Artes de primata

O que nos ensinam os primatas sobre nós próprios? Em Chimpazee Politics, o primatologista holandês Frans de Waal estuda os comportamentos dos vários elementos que formavam uma colónia de chimpanzés em Arnhem, na Austrália.

 este livro, publicado há mais de 25 anos, é considerado um clássico e foi largamente divulgado não só em meios científicos como em empresariais, por demonstrar como se operam e desenvolvem os processos de liderança, através da manipulação sexual das fêmeas do grupo.

na colónia havia três chimpanzés que lutavam pela liderança. yeroen era o macho-alfa apoiado pelas fêmeas. pelo contrário, luit era o que ocupava a posição menos importante e yeroen empurrava-o para fora do bando, até que luit encontrou um aliado – nikki, um macho mais jovem que crescera o suficiente para poder enfrentar o líder.

luit e nikki uniram-se numa estratégia de açoitar as fêmeas repetidamente. yeroen não tinha capacidade para as defender e foi perdendo influência junto delas.

quatro meses depois, luit já tinha virado o jogo e era o novo líder. assim que consolidou o seu novo estatuto, luit passou a proteger as fêmeas e a apoiar os machos mais fracos, mesmo se lutassem contra nikki. política que fazia sentido, assim estabelecia alianças com aqueles que não podiam pôr em causa a sua autoridade.

no entanto, tal escolha irritou nikki, que se uniu a yeroen para derrubar luit. nikki passou a chefe, mas parecia ser comandado por yeroen, que estabelecia múltiplas alianças com os outros machos e fêmeas do grupo, para que nikki não conseguisse exercer a sua autoridade. este precisava de yeroen para controlar luit e por isso não o enfrentava.
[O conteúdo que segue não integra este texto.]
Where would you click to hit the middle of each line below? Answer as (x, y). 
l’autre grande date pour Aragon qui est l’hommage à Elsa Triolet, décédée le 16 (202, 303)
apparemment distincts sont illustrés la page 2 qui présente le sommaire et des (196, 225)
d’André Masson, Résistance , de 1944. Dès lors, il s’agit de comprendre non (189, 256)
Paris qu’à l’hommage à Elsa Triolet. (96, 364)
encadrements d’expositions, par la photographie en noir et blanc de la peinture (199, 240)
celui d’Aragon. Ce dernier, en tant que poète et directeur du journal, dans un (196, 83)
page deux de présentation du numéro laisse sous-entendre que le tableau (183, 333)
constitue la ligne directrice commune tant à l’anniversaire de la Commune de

yeroen era o macho mais inteligente, conseguia estabelecer simultaneamente alianças com vários elementos, conspirando não apenas contra um primata, mas contra vários. os primatas com maior sucesso são aqueles que conseguem conspirar ao lado dos mesmos primatas contra quem conspiram.

outro estratagema, estudado por outros cientistas (whiten e byrne), é o da capacidade de dissimulação dos primatas: um macho-beta não exibe o pénis erecto perante o macho-alfa; posiciona-se de lado e usa o volume do seu braço para tapar a visão do chefe, enquanto seduz furtivamente uma fêmea. ele sabe que quantas mais fêmeas seduzir, maior será a sua influência entre elas, mas também sabe fazê-lo da forma mais discreta possível.

estes estudos revelam comportamentos assustadoramente semelhantes com os que reconhecemos nos humanos, ou não fôssemos nós descendentes dos primatas.

a arte de conspirar, bem como a de dissimular, está impressa nos nossos genes. a combinação apurada e treinada das duas pode transformar o ser humano num monstro.

é triste pensar que nos tornámos mais inteligentes para que pudéssemos compreender melhor a mente dos nossos pares e, desse modo, enganá-los, usando-os para alcançar os nossos objectivos. mas é a realidade. até porque é o mesmo que tentam fazer connosco. a questão da moral vem depois. e fica para uma próxima crónica.